I rounded up five encouraging posts for you earlier this week, and I have five more for you here, just in case you’ve started to climb back up that hill towards Panic Peak.
Not that I’ve ever done that…
Read on, and enjoy and embrace the gift of love, hope and encouragement I humbly offer to you, from one mom to another.
1. This time of year presents its share of parenting challenges, as kids are beyond excited and parents can be just plain tuckered out. I encourage you to read my post Are you raising a praise junkie? as it contains some great advice on how to encourage your child from the inside out, which will ultimately foster better behavior.
Good girl! Good boy! Good job!
Are those phrases a familiar part of your parenting repertoire?
As much as we believe we are being supportive and loving of our children when we use these phrases, we actually might be raising a junkie.
That’s right. You heard me.
A praise junkie.
Just as addicts crave the rush from the stimulants flowing through their system, a child who becomes hooked on those seemingly innocent words is constantly on the lookout for his next high: his temporarily elevated sense of self-worth as dealt out by the parent through praise.
Click here to read the rest. Please do take the time to consider this perspective, as I do believe it will help.
2. Megan Tietz wrote over at The Simple Mom about parenting through the difficult phases of childhood (there were times I would have said that meant from birth to age 18):
When your child goes through a difficult phase, it’s challenging for even the most dedicated of positive parents to stay the course. It’s easy to implement all we know about healthy, proactive parenting when the sun is shining and the flowers are blooming, but when the road is covered in ice and you just can’t seem to get any traction anywhere, well, it’s easy to spin out.
The more I’ve thought about it, the more I’ve realized that much of the advice given to drivers navigating hazardous road conditions actually speaks quite perfectly to parents who are navigating the precarious parts of parenting that are inevitable in the life of every family.
Take a few moments to gather some easy to implement, concrete ideas at Megan’s post, When parenting means steering into the skid.
3. I knew parenting would be an exciting ride. (Little did I know how exciting!) At times, I was and still am taken aback at the extreme highs and lows that encompass the rich rewards and incredible difficulties of being a mom. Brooke McGlothlin has penned a moving piece over at Hope for the Better Mom that speaks to the low moments, to the weary mom in all of us: When God meets you in your mess.
I’d spent so much time on my knees about the things that were wrong that I’d forgotten to look at the things that were right.
It’s easy to get stuck in the mess, isn’t it? We fall so far down in the pit that it’s hard to see the blue sky at the top anymore. Gloom and doom become the norm. We yell more because we see fault more, and we forget to look at the positive in our lives.

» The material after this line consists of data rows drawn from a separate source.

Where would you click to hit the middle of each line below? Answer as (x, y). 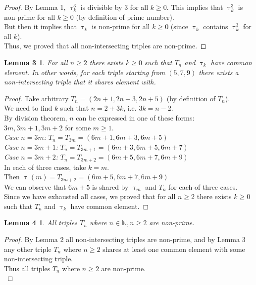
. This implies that (195, 7)
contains (216, 26)
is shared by (110, 186)
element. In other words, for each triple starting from (85, 72)
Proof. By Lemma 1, (35, 7)
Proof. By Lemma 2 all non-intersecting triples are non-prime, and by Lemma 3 (125, 239)
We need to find (28, 108)
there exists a (219, 72)

I believe Brooke shares a very important message for us moms, especially for this time of year. It is all too easy to let the busyness and the mess and misbehavior garner all of our attention. Please take the time to visit, and take her message to heart.
4. Laura Vanderkam of the blog 168 Hours, you have more time than you think, shares about Being careful with no:
Listening to children whine makes one irritated, tense, embarrassed. Why do children whine? I suspect many of us unintentionally encourage it. We say “no” reflexively to whatever random thing a child is proposing. Then, the child starts whining or throwing a tantrum and we eventually say “yes.” Because we probably didn’t really care. Yes, you can play for 5 more minutes. I only wanted to leave the playground because I was bored. Yes, you can have jam on your pizza crusts. Why not?

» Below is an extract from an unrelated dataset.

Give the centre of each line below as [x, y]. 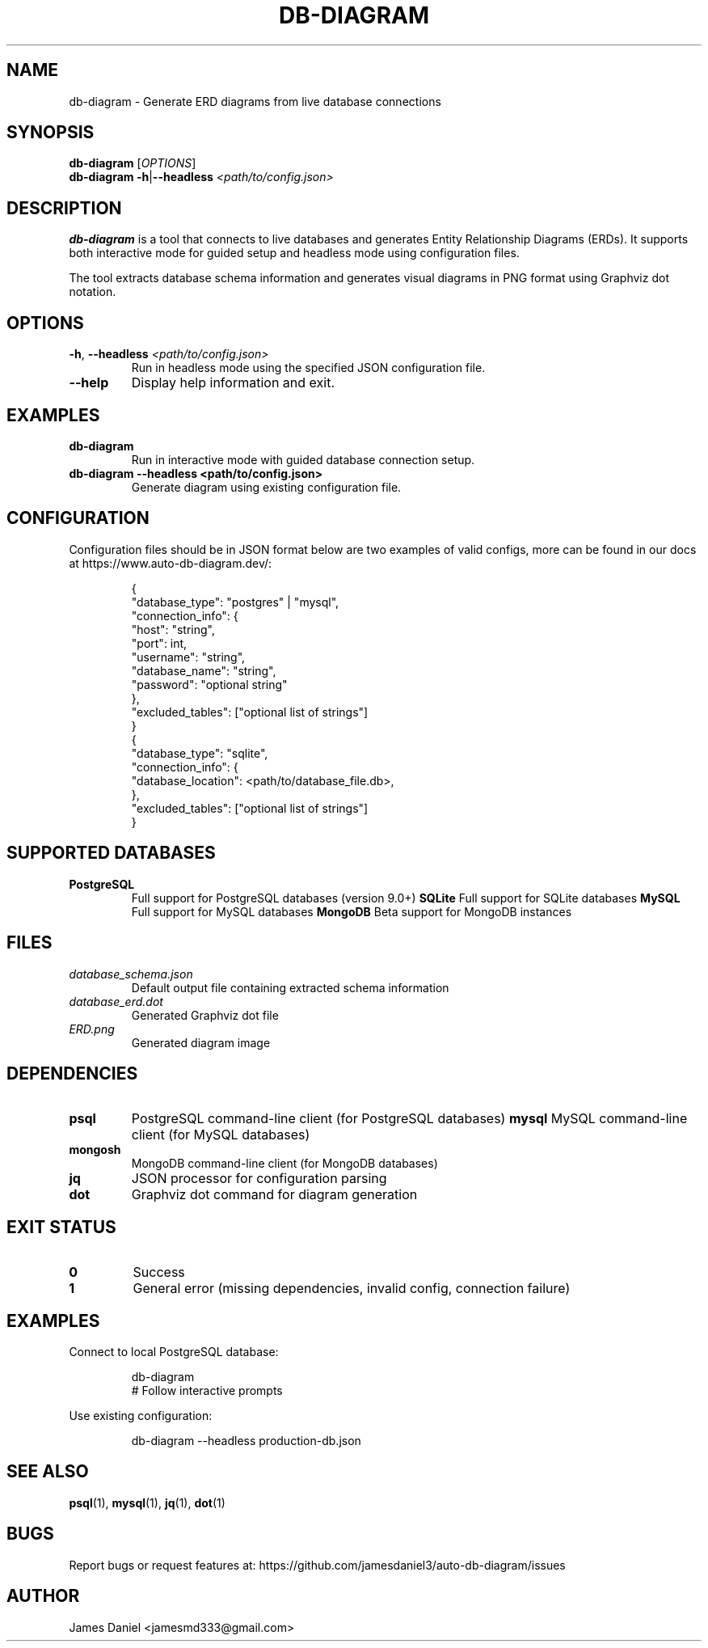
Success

I found this was something I would do especially when my patience was just worn thin. Laura offers some good advice as we sail into this busy, busy week, so do stop on over to her blog.
5. I love this post, written by The Simple Mom founder Tsh Oxenreider, from the Plan Your Peaceful Christmas series. This particular one, although very short and sweet, comes with permission and encouragement to just let go.
Think back to your childhood holidays. Do you remember all the things you didn’tdo? Are you still grieving over that one Christmas when you were 8, and you didn’t get to make four types of cookies while drinking hot cocoa near a fire with the perfect holiday music playing in the background?
I didn’t think so. Your kids won’t care, either.
Oh, ow. Did that just hit the bullseye with you? Just hop on over for a gentle reminder and a side of joy: Plan Your Peaceful Christmas: Task 6 (Embrace Imperfection)
I pray that you find just what you need here today.
Something that you may not realize is that writing for you is also such a help to me. I learn so much from you when you share with me, whether online or in person. And as I share hard won wisdom, I, too, am reminded to live by it.
This week, especially, I am not yet where I hoped or needed to be. I do not have it all together. My list of to-do’s is still way too long for the time remaining before Christmas, so I read what these moms have written, and remember to just let go.
I am so deeply grateful and wonderfully blessed to be walking this road right beside you, as best I know how, and know that when I fall, there is a helping hand at the ready. I offer a thank you from the bottom of my heart for the encouragement and hope I receive from each of you. A very Merry Christmas to you!